Automatically redact or hash PII before it's stored:

```python
from agent_observe import observe, PIIConfig

# Configure PII handling at install time
observe.install(
    pii=PIIConfig(
        enabled=True,
        action="redact",  # "redact", "hash", "tokenize", or "flag"
        patterns={
            "email": True,      # Built-in pattern
            "phone": True,      # Built-in pattern
            "ssn": True,        # Built-in pattern
            "credit_card": True,
            # Custom patterns
            "employee_id": r"EMP-\d{6}",
        },
    )
)

# All data is automatically processed before storage
with observe.run("support-agent", user_id="jane"):
    # Emails in tool args/results are redacted as [EMAIL_REDACTED]
    send_email("user@example.com", "Hello!")  # Stored as [EMAIL_REDACTED]
```

**PII Actions:**
| Action | Description |
|--------|-------------|
| `redact` | Replace with `[EMAIL_REDACTED]`, `[PHONE_REDACTED]`, etc. |
| `hash` | Replace with consistent hash: `[EMAIL:a1b2c3d4...]` |
| `tokenize` | Replace with reversible token (for later recovery) |
| `flag` | Keep original but mark as `[PII:email]user@example.com[/PII]` |

---

## CLI

```bash
# Start viewer
agent-observe view

# Export to JSONL
agent-observe export-jsonl -o ./export
```

## Architecture

```
agent_observe/
├── observe.py      # Core runtime
├── decorators.py   # @tool, @model_call
├── policy.py       # YAML policy engine
├── metrics.py      # Risk scoring
├── replay.py       # Tool result caching
├── sinks/          # Storage backends
└── viewer/         # FastAPI UI
```

## Development

```bash
pip install -e ".[dev]"
pytest
ruff check .
```

---

## Roadmap

### v0.1.x - Observability Foundation ✅
- Full tracing (tools, models, runs)
- Multiple sinks (SQLite, Postgres, JSONL, OTLP)
- Policy engine with allow/deny rules
- Risk scoring
- Replay mode for testing

### v0.2 - Trustability + Extensibility ✅
- Lifecycle hooks (before/after tool, model, run)
- Hook actions (block, skip, modify execution)
- Circuit breaker (auto-disable failing hooks)
- PII handling (redact/hash/tokenize before storage)

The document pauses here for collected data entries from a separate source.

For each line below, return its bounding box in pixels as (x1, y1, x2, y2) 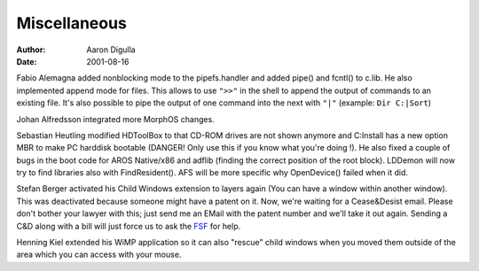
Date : (16, 56, 37, 66)
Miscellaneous (16, 13, 128, 33)
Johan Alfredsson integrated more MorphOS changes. (16, 113, 215, 124)
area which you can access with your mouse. (16, 249, 182, 260)
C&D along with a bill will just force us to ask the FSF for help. (16, 221, 241, 231)
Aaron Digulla (86, 44, 137, 55)
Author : (16, 44, 46, 55)
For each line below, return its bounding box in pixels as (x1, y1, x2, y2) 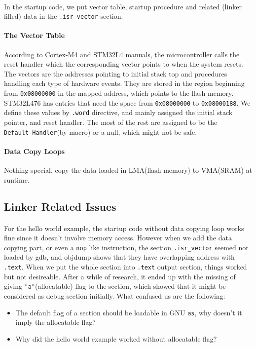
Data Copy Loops (4, 146, 65, 156)
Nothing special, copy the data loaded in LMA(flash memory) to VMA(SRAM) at (4, 165, 253, 175)
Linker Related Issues (4, 198, 116, 214)
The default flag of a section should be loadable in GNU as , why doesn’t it (15, 307, 242, 317)
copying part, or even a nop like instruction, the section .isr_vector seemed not (4, 242, 249, 252)
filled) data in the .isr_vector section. (4, 11, 123, 21)
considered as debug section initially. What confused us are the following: (4, 290, 225, 301)
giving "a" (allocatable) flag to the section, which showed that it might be (4, 281, 226, 291)
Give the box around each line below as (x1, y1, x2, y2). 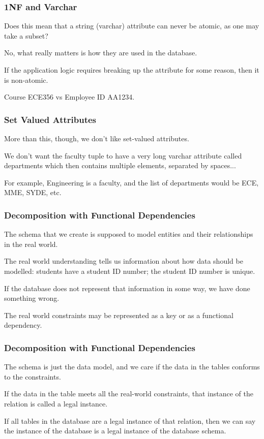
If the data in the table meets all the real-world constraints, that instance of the (4, 388, 254, 399)
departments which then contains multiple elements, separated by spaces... (4, 160, 236, 171)
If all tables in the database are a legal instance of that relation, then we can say (4, 415, 256, 426)
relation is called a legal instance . (4, 398, 108, 409)
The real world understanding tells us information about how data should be (4, 256, 243, 266)
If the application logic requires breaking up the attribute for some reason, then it (4, 65, 259, 75)
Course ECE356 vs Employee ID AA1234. (4, 91, 135, 102)
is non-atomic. (4, 74, 48, 85)
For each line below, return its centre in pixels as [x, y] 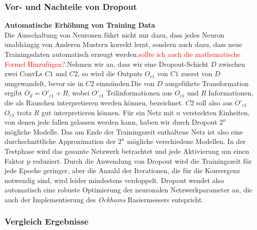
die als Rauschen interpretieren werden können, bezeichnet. [94, 102]
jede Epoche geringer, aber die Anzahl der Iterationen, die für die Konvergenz [122, 170]
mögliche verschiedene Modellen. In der [187, 141]
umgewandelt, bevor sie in [44, 83]
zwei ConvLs [23, 73]
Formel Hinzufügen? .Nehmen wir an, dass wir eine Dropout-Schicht [107, 64]
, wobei [79, 93]
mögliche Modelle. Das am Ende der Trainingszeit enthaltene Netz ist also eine [124, 131]

### v0.3 (Next) - Production Hardening
- 🔄 Approval workflows (pause for human approval)
- 📋 Enhanced policy engine (dynamic rules)
- 📋 Session analytics
- 📋 OpenTelemetry semantic conventions

---

## Philosophy

**We build what you can't do yourself.**

You CAN add cost tracking, run evals, collect feedback, log audits using our existing APIs (`set_attribute`, `emit_event`). So we don't build those as features—we give you the hooks to build them your way.

What you CAN'T do yourself:
- **Intercept before execution** → We provide `before_tool`, `before_model` hooks
- **Block or skip operations** → We provide `HookResult.block()`, `HookResult.skip()`
- **Redact PII before storage** → We provide pre-sink interception
- **Pause for approval** → We provide `HookResult.pending()`

This keeps the library lightweight and flexible while giving you the power to build exactly what your enterprise needs.

---

## License

MIT License - Use it, embed it, extend it. No restrictions.